Lithium abundances of halo dwarfs based on excitation temperature I. Local thermodynamic equilibrium

Context. The discovery of the Spite plateau in the abundances of Li-7 for metal-poor stars led to the determination of an observationally deduced primordial lithium abundance. However, after the success of the Wilkinson Microwave Anisotropy Probe (WMAP) in determining the baryon density, Omega(B)h(2), there was a discrepancy between observationally determined and theoretically determined abundances in the case of Li-7. One of the most important uncertain factors in the calculation of the stellar Li-7 abundance is the effective temperature, T-eff. Aims. We use sixteen metal-poor halo dwarfs to calculate new T-eff values using the excitation energy method. With this temperature scale we then calculate new Li abundances for this group of stars in an attempt to resolve the Li-7 discrepancy. Methods. Using high signal-to-noise (S/N approximate to 100) spectra of 16 metal-poor halo dwarfs, obtained with the UCLES spectrograph on the AAT, measurements of equivalent widths from a set of unblended Fe I lines are made.
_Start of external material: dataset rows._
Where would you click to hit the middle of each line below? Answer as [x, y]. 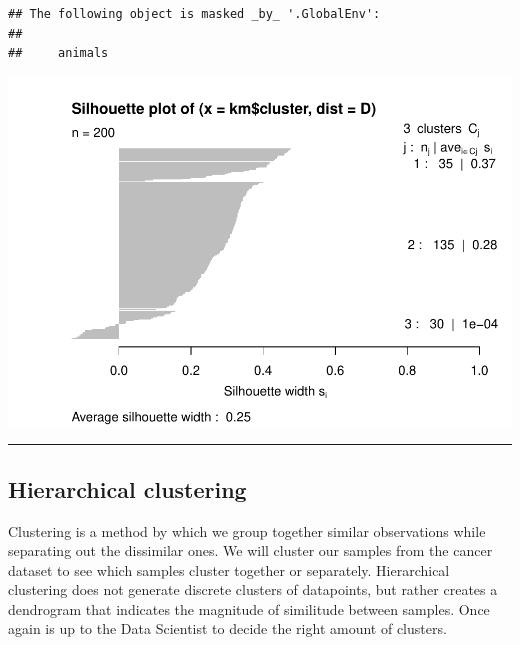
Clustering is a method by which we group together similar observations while [247, 530]
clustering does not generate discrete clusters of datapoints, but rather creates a [253, 589]
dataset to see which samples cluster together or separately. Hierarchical [229, 569]
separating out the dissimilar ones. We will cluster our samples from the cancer [250, 550]
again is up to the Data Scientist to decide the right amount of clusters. [227, 628]
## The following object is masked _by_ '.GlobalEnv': [194, 14]
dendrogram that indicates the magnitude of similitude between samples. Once [249, 608]
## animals [58, 53]
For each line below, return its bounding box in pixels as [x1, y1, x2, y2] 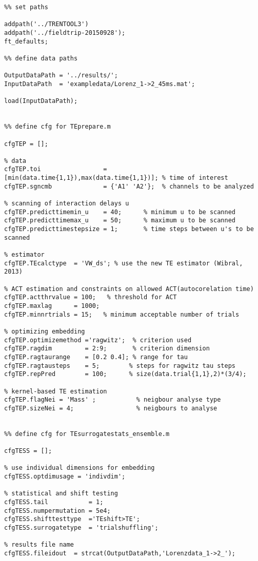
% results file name [4, 541, 74, 549]
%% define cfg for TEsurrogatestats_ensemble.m [4, 430, 170, 438]
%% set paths [4, 4, 48, 11]
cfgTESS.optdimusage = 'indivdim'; [4, 473, 126, 481]
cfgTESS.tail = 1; [4, 498, 104, 506]
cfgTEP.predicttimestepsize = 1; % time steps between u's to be [4, 225, 254, 233]
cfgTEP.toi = [4, 165, 107, 173]
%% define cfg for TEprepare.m [4, 123, 111, 131]
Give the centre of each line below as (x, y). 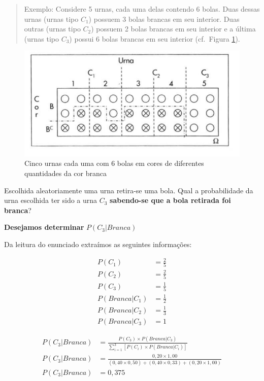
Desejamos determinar (44, 227)
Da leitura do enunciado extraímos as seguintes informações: (98, 244)
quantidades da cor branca (65, 173)
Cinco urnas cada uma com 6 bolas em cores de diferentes (114, 163)
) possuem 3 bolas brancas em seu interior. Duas (164, 19)
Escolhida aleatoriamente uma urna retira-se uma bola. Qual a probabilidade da (129, 190)
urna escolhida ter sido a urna (51, 200)
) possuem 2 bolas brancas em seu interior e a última (173, 29)
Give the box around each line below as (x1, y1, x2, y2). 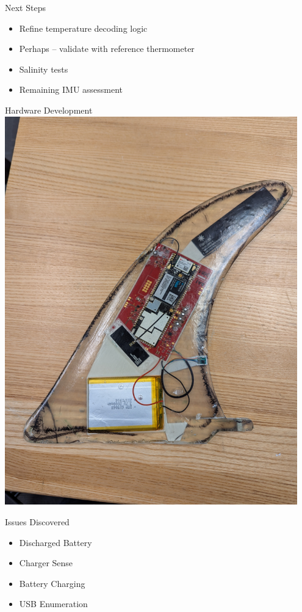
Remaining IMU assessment (19, 83, 123, 96)
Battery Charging (19, 577, 85, 589)
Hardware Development (5, 103, 93, 116)
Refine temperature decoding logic (19, 21, 148, 34)
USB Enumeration (19, 597, 88, 610)
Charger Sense (19, 556, 73, 569)
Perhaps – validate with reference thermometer (19, 42, 195, 55)
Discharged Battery (19, 536, 92, 548)
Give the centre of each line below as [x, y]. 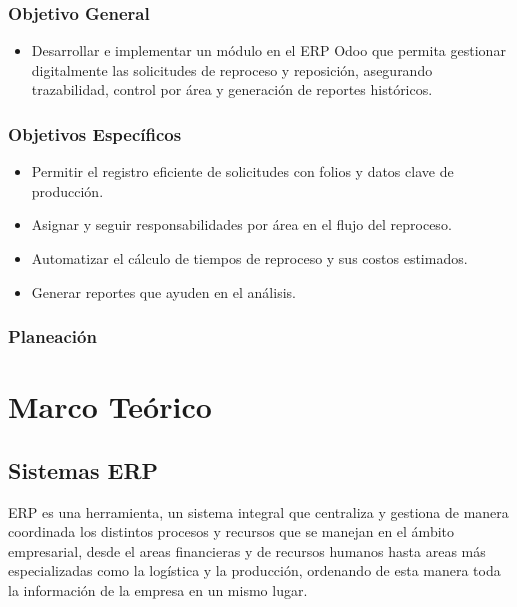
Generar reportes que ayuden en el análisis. [163, 291]
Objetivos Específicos [95, 133]
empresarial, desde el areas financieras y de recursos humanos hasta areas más [247, 550]
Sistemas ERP [83, 469]
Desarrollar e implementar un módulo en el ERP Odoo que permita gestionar [268, 50]
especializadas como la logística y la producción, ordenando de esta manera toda [254, 570]
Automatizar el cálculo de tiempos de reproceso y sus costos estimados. [249, 258]
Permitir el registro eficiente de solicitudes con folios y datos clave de [242, 171]
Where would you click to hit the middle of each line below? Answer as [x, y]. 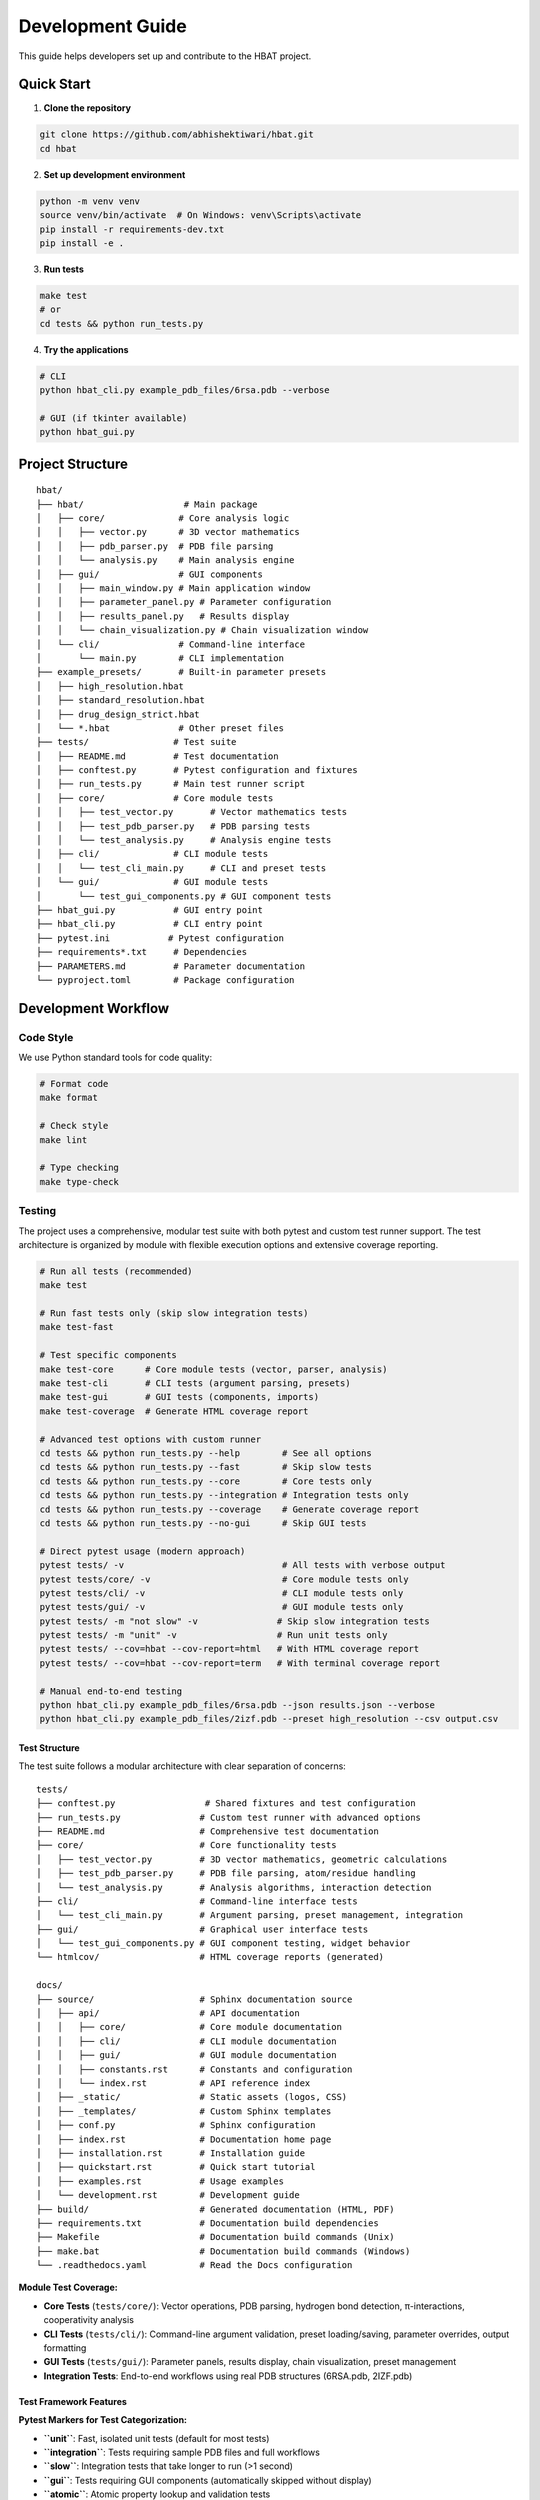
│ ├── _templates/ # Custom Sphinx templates [184, 2111]
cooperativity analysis [89, 2320]
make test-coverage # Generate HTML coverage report [174, 1411]
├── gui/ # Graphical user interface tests [202, 1929]
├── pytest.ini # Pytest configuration [160, 938]
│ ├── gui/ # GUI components [150, 574]
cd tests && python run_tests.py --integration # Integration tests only [224, 1495]
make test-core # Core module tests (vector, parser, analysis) [213, 1369]

These equivalent widths are then used to calculate new T-eff values with the use of the single line radiative transfer program WIDTH6, where we have constrained the gravity using either theoretical isochrones or the Hipparcos parallax, rather than the ionization balance. The lithium abundances of the stars are calculated with these temperatures. Results. The physical parameters are derived for the 16 programme stars, and two standards. These include T-eff, log g, [Fe/H], microturbulence and Li-7 abundances. A comparison between the temperature scale of this work and those adopted by others has been undertaken. We find good consistency with the temperatures derived from the Ha line by Asplund et al. (2006, ApJ, 644, 229), but not with the hotter scale of Melendez & Ramirez (2004, ApJ, 615, L33). We also present results of the investigation into whether any trends between Li-7 and metallicity or temperature are present in these metal-poor stars.